Романов кивнул. Господи, они еще и попались. С бикфордовым, мать его, шнуром на пузе!
Арестованный стоял в сторонке, меж двух конвоиров. Немолодой, с землистым лицом, наискось рассеченным нагайкой.
– Я добрый, ты злой, – шепнул полковник и крикнул. – Этого ко мне в автомобиль!
Посадили между собой, на заднее сиденье. Козловский сразу приступил к обработке.

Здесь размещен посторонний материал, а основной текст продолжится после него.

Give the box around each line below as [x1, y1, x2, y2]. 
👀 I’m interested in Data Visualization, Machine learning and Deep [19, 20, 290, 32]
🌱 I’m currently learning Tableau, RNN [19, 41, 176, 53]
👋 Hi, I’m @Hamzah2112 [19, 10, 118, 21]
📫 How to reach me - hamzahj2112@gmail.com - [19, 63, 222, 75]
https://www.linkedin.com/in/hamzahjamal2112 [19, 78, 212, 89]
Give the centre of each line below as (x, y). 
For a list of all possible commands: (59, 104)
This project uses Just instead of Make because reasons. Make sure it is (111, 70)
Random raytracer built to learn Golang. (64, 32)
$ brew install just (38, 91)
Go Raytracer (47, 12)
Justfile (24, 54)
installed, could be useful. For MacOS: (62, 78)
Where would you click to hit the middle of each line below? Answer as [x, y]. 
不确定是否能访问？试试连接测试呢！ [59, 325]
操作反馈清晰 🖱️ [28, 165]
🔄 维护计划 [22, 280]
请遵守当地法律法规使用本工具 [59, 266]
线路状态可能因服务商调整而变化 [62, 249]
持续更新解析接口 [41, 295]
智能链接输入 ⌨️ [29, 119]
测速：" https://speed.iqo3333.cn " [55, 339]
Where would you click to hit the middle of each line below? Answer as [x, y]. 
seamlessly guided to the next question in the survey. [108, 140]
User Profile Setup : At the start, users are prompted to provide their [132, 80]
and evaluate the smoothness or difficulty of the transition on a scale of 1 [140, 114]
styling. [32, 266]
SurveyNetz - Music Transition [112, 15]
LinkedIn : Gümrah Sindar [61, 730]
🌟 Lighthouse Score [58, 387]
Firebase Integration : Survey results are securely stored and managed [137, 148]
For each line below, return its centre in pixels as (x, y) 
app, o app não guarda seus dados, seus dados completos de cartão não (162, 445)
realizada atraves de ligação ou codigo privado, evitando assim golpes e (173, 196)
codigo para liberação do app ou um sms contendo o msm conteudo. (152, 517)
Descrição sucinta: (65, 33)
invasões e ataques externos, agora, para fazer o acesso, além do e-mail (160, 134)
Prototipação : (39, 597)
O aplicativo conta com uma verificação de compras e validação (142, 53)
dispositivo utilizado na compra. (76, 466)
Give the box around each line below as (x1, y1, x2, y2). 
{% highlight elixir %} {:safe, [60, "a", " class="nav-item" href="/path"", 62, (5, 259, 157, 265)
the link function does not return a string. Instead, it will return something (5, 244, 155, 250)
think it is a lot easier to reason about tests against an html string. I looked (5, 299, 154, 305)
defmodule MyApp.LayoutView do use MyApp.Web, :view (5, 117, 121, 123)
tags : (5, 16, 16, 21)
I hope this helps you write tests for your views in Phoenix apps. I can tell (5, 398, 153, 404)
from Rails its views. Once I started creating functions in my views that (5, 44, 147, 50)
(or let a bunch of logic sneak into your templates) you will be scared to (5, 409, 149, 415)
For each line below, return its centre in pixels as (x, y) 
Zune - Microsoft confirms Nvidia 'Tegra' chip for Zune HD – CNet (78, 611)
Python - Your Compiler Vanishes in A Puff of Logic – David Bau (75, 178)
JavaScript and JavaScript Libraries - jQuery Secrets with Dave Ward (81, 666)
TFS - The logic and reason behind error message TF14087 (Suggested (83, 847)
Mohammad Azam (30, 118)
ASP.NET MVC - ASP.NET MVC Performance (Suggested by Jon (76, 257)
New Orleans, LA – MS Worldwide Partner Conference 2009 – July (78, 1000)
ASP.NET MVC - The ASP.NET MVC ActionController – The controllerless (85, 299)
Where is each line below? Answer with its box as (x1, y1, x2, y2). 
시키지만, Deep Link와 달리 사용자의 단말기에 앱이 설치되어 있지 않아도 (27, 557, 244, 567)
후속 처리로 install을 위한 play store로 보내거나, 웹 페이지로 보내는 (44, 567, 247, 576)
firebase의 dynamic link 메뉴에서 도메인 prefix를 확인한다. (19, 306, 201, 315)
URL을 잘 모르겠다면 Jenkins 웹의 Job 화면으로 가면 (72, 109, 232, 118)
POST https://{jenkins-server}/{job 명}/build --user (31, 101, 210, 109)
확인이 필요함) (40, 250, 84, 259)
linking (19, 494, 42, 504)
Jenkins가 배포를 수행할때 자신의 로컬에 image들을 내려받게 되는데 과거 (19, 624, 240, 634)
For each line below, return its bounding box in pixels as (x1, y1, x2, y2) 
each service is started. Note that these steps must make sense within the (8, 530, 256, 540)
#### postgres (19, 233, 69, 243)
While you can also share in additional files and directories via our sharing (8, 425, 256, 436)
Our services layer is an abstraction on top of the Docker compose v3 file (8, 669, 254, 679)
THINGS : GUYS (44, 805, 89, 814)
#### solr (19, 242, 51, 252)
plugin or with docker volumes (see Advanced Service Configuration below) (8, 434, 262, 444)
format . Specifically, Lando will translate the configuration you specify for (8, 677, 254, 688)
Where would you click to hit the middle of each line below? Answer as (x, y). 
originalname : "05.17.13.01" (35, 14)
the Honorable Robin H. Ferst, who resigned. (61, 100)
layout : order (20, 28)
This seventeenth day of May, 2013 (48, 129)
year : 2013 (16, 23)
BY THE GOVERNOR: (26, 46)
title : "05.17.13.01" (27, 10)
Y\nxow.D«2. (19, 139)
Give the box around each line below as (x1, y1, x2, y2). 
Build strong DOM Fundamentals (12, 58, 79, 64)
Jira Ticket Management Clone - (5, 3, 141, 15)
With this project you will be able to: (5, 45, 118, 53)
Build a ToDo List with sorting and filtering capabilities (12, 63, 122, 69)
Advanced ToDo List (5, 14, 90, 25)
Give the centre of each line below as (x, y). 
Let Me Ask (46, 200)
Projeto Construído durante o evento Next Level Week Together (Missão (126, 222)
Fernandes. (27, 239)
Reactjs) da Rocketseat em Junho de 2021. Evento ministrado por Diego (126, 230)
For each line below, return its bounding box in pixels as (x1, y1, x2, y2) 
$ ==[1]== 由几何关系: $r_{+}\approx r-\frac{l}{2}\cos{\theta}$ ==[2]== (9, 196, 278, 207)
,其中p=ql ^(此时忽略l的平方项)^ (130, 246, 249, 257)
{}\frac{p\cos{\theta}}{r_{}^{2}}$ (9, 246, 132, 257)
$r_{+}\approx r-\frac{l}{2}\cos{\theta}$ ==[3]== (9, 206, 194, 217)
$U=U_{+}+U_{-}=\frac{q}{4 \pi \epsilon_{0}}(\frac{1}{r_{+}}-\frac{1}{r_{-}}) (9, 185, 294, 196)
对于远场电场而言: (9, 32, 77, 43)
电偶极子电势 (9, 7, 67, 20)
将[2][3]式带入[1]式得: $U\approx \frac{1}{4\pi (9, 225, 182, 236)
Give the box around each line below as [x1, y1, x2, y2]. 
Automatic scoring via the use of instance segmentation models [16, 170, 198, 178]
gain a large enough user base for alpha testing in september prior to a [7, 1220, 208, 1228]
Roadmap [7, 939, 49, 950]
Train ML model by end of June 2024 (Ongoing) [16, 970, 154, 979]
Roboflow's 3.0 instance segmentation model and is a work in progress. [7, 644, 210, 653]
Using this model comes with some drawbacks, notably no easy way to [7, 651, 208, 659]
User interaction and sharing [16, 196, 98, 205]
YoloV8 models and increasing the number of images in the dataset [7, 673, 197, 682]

– Я начальник Особого отдела, а значит, в людях разбираюсь. Вижу, что главным был тот, который убегал, а ты даже не сопротивлялся. Так что не вешай нос, дядя. Погоди прощаться с жизнью. Бронепоезд цел, никто не убит, не ранен. По законам военного времени тебе, конечно, все равно положена петля, но я не люблю лишних смертей. Я – Козловский. Ты, верно, обо мне слышал? – Не дождавшись ответа, продолжил: – И так много народу гибнет, а ведь все свои, русские. Поэтому тех, кто нам не лютый враг, я казнить не даю. Особенно если у человека семья, дети.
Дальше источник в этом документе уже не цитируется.